● **Task requirements**
Which lines in the records below contain the word "allows"? Report each of them.

● **Data excerpts**
------------
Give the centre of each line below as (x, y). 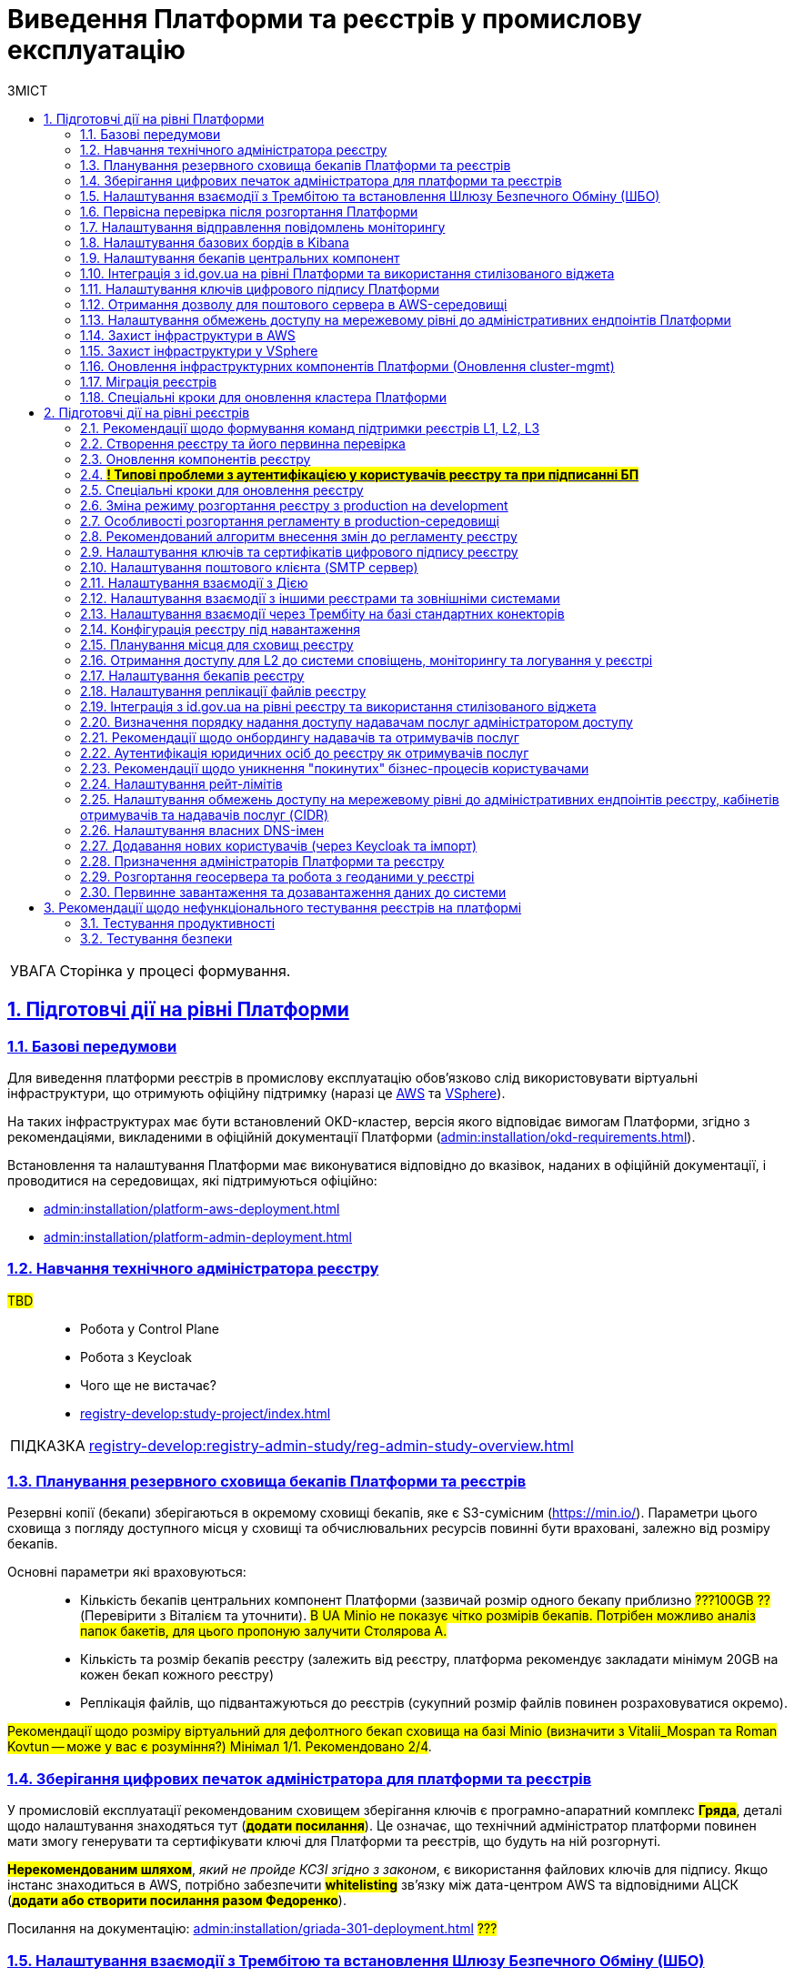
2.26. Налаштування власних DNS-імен (202, 830)
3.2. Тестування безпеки (156, 938)
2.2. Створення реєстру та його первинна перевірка (243, 443)
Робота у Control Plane (150, 1328)
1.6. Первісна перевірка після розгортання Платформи (249, 211)
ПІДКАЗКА (48, 1445)
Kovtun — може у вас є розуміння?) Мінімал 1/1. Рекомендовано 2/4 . (220, 1747)
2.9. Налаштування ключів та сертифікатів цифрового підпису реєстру (299, 551)
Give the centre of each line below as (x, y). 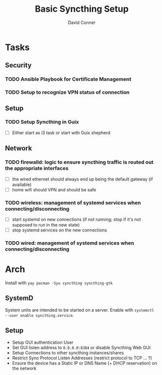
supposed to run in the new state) (46, 225)
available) (22, 185)
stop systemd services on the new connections (59, 230)
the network (24, 368)
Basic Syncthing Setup (82, 9)
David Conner (82, 22)
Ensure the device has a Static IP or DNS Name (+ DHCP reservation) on (84, 363)
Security (18, 65)
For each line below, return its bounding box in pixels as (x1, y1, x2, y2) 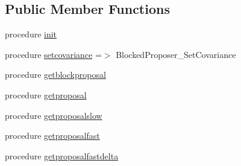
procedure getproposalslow (5, 109, 102, 121)
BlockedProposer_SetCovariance (116, 48, 236, 60)
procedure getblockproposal (5, 68, 106, 81)
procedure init (5, 28, 57, 40)
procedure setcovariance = (5, 48, 102, 60)
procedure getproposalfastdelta (5, 149, 119, 162)
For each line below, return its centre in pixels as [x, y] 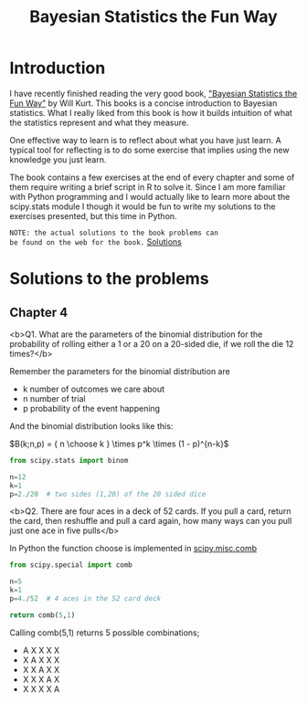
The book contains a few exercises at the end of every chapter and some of [152, 177]
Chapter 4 [39, 312]
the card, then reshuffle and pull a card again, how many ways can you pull [151, 521]
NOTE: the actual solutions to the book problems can [114, 233]
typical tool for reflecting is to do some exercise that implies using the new [149, 150]
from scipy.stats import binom [69, 460]
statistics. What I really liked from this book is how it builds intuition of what [151, 112]
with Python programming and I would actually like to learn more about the [150, 196]
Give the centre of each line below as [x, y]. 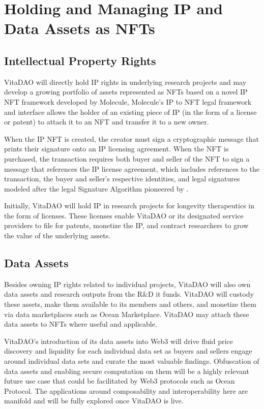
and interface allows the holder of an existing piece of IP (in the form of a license [130, 112]
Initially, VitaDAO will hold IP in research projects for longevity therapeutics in [129, 206]
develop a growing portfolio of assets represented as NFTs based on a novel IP [126, 92]
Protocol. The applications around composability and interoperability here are [126, 390]
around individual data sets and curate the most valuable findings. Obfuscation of [132, 361]
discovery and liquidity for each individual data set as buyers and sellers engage [128, 351]
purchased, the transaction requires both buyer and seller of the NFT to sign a [127, 158]
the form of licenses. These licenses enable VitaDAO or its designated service [124, 215]
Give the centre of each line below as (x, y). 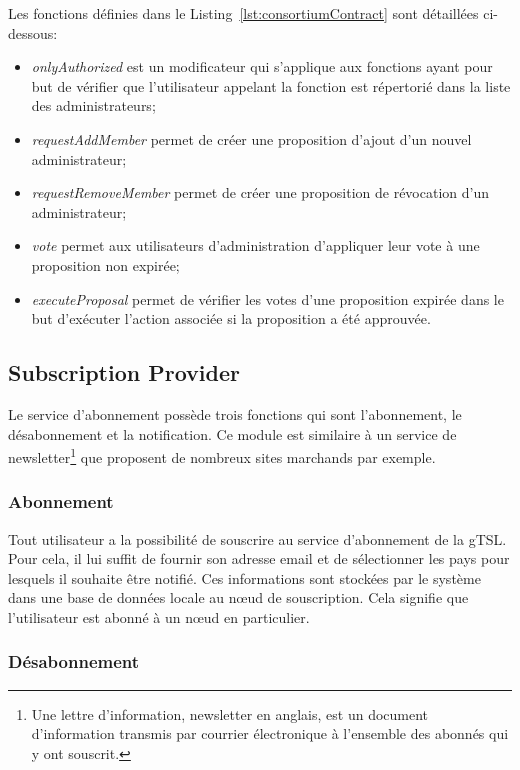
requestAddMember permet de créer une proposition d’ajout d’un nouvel (251, 138)
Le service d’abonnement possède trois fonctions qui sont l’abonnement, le (235, 413)
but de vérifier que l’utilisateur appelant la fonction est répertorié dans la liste (271, 85)
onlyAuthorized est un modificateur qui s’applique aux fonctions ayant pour (262, 66)
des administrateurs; (93, 105)
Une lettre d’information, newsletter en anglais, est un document (230, 713)
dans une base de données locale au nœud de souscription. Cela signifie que (238, 597)
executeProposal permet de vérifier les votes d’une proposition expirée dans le (267, 298)
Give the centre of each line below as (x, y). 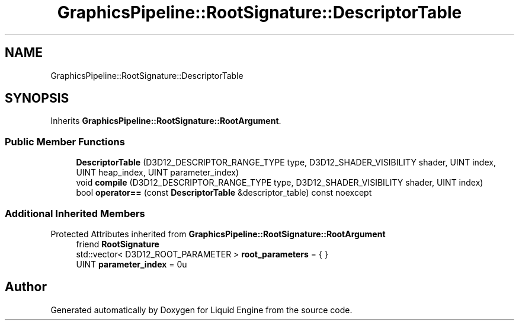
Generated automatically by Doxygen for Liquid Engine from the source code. (201, 310)
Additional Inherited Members (75, 213)
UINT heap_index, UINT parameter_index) (158, 173)
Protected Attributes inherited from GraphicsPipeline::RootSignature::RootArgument (218, 234)
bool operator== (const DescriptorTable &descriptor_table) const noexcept (224, 193)
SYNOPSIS (37, 98)
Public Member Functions (65, 141)
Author (26, 287)
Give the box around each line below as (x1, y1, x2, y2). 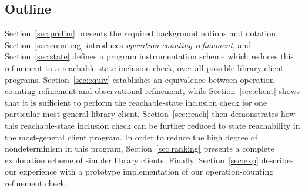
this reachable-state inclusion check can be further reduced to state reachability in (5, 119, 300, 131)
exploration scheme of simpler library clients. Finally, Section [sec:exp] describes (5, 153, 294, 166)
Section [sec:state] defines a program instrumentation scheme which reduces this (5, 50, 294, 62)
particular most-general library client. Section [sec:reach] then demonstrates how (5, 108, 296, 120)
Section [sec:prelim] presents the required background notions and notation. (5, 27, 278, 39)
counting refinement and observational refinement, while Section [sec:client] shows (5, 85, 300, 97)
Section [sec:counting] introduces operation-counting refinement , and (5, 38, 252, 51)
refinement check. (5, 176, 67, 189)
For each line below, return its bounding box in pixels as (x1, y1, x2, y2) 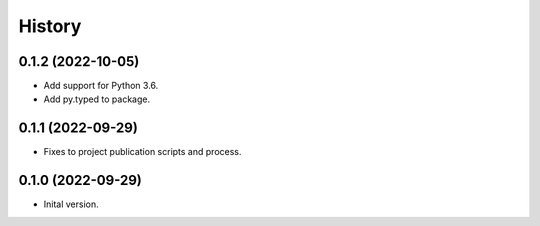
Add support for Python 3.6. (43, 80, 159, 92)
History (18, 15, 82, 37)
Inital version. (43, 198, 99, 210)
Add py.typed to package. (43, 93, 150, 105)
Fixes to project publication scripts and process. (43, 146, 242, 158)
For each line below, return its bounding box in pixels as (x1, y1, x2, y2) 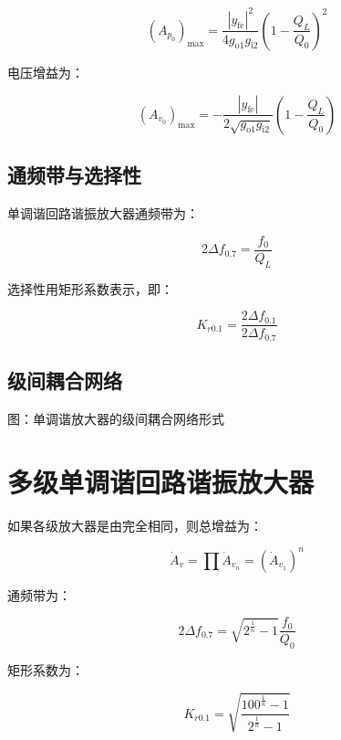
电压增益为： (7, 62, 84, 81)
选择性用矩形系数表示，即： (7, 279, 173, 298)
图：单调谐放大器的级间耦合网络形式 (7, 408, 224, 428)
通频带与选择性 (7, 161, 141, 189)
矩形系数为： (7, 661, 84, 680)
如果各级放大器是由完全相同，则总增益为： (7, 515, 263, 534)
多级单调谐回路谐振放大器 (7, 462, 315, 500)
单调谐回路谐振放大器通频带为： (7, 204, 199, 223)
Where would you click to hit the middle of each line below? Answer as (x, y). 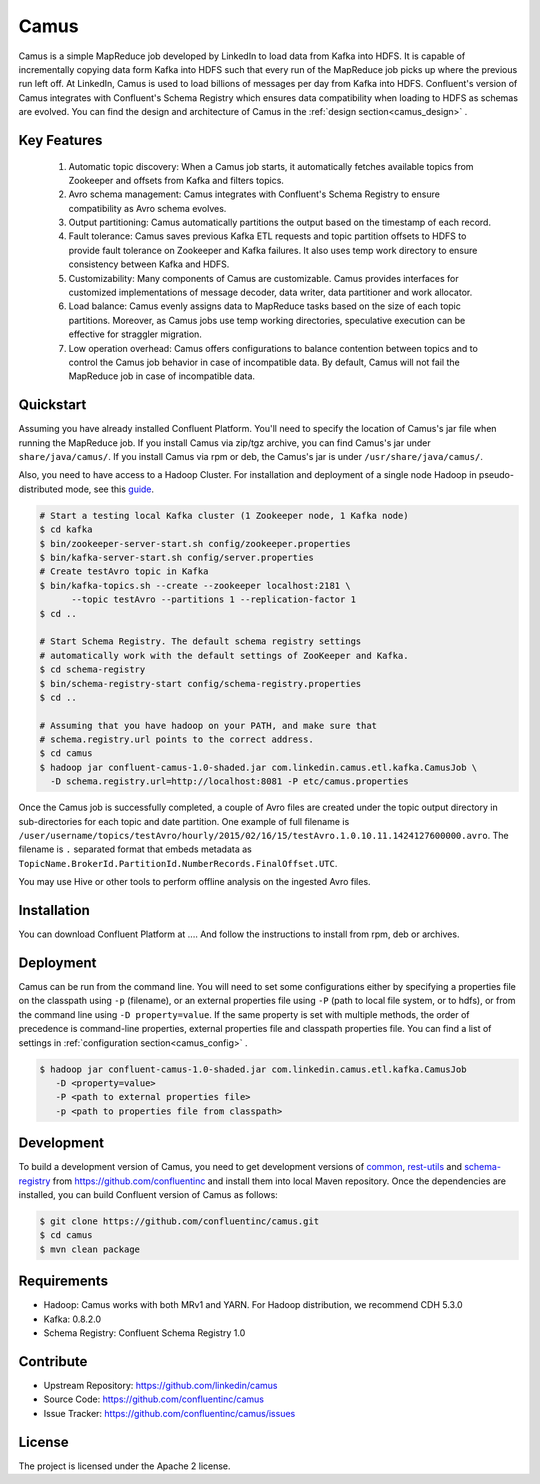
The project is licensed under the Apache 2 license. (124, 1466)
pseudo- (496, 475)
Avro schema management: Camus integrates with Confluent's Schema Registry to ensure (254, 194)
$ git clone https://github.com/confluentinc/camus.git (179, 1221)
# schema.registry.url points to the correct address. (176, 739)
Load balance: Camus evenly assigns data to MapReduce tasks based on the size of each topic (265, 306)
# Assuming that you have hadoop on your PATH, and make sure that (208, 725)
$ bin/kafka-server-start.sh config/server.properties (176, 557)
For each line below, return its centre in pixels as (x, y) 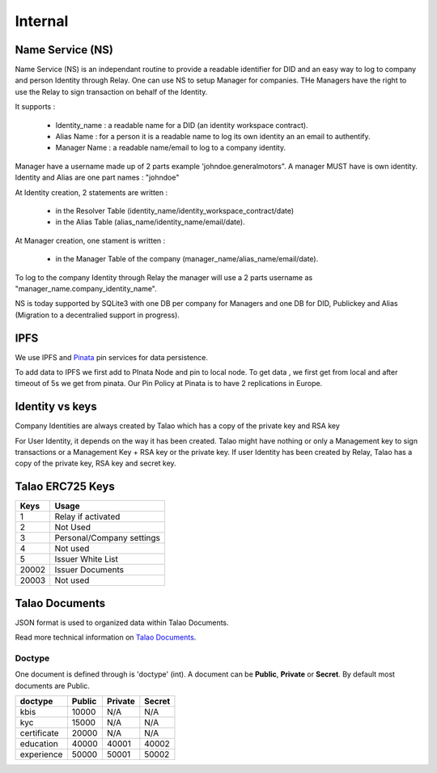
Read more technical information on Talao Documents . (106, 637)
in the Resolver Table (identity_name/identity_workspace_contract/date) (175, 210)
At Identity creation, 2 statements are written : (91, 192)
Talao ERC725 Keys (65, 487)
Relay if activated (87, 516)
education (39, 744)
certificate (40, 733)
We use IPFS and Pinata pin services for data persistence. (111, 357)
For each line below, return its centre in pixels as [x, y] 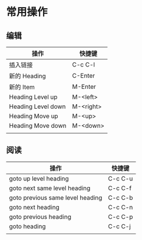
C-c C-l [84, 64]
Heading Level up [33, 97]
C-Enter [84, 76]
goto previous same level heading [56, 198]
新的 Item [22, 87]
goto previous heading [40, 216]
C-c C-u [120, 178]
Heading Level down [37, 106]
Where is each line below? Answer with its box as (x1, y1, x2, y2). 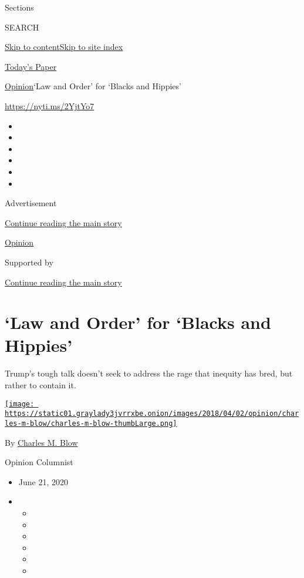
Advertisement (5, 197, 57, 209)
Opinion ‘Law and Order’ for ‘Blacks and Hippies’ (5, 80, 181, 92)
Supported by (5, 256, 53, 268)
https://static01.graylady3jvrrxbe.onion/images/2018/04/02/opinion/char (5, 409, 299, 418)
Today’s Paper (5, 60, 57, 72)
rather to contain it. (5, 379, 76, 391)
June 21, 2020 (18, 475, 68, 488)
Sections (5, 1, 34, 13)
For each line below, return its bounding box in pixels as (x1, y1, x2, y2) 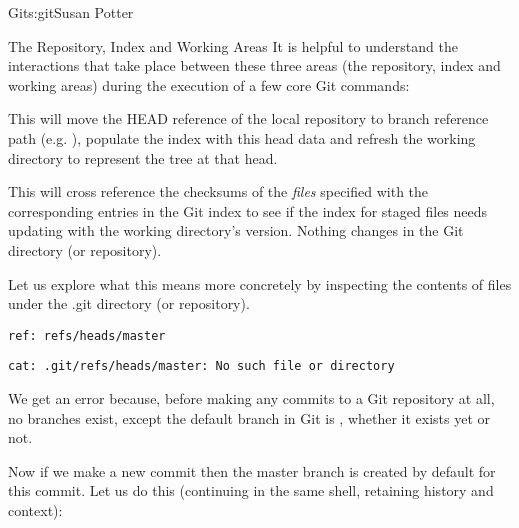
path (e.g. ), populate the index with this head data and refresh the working (8, 127, 476, 148)
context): (8, 500, 63, 520)
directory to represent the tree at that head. (8, 147, 278, 168)
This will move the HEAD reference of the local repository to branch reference (8, 108, 489, 129)
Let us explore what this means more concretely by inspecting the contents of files (8, 273, 512, 294)
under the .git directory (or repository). (8, 293, 250, 314)
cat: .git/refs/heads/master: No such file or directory (8, 359, 395, 374)
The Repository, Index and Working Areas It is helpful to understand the (8, 35, 458, 56)
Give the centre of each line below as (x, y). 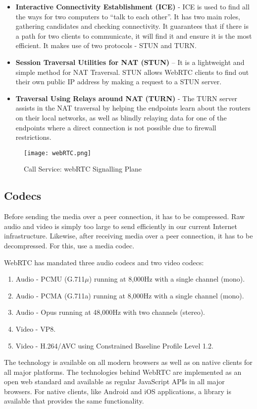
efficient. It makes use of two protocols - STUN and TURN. (106, 45)
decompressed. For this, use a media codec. (69, 245)
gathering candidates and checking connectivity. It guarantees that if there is (132, 26)
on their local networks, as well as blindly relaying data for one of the (121, 117)
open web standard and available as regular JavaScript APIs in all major (114, 381)
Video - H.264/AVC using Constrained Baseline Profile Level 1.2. (114, 345)
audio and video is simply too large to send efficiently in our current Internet (121, 226)
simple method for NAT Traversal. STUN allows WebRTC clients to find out (132, 72)
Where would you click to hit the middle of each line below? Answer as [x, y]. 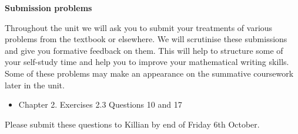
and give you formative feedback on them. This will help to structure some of [144, 50]
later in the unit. [35, 85]
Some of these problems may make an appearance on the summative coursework [149, 73]
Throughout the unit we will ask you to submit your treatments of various [139, 27]
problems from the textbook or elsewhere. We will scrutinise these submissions [146, 39]
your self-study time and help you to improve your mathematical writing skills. [147, 62]
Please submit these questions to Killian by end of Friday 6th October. [132, 124]
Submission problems [48, 8]
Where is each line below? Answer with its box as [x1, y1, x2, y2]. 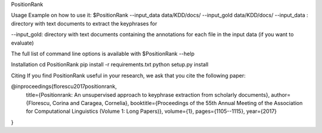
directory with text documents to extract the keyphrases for [11, 20, 157, 27]
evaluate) [11, 39, 34, 46]
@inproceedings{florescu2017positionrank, [11, 83, 117, 90]
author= [271, 91, 291, 98]
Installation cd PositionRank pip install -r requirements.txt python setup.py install [11, 61, 209, 68]
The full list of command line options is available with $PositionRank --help [11, 50, 195, 57]
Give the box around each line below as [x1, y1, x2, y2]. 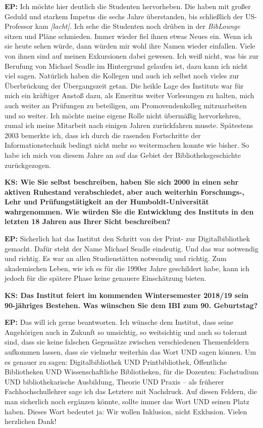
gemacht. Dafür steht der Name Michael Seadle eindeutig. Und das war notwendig [5, 243, 258, 253]
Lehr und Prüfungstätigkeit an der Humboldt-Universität [5, 196, 209, 207]
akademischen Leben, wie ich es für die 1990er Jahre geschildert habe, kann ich [5, 263, 249, 273]
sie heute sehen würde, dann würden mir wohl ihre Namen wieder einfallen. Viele [5, 40, 255, 51]
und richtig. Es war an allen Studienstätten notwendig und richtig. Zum [5, 253, 227, 264]
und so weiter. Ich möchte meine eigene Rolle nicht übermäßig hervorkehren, [5, 110, 241, 120]
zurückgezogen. [5, 159, 51, 170]
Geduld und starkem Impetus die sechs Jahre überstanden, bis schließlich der [5, 11, 243, 21]
------------
● **Expected answer**
and interface allows the holder of an existing piece of IP (in the form of a license [130, 112]
simple method for NAT Traversal. STUN allows WebRTC clients to find out (132, 72)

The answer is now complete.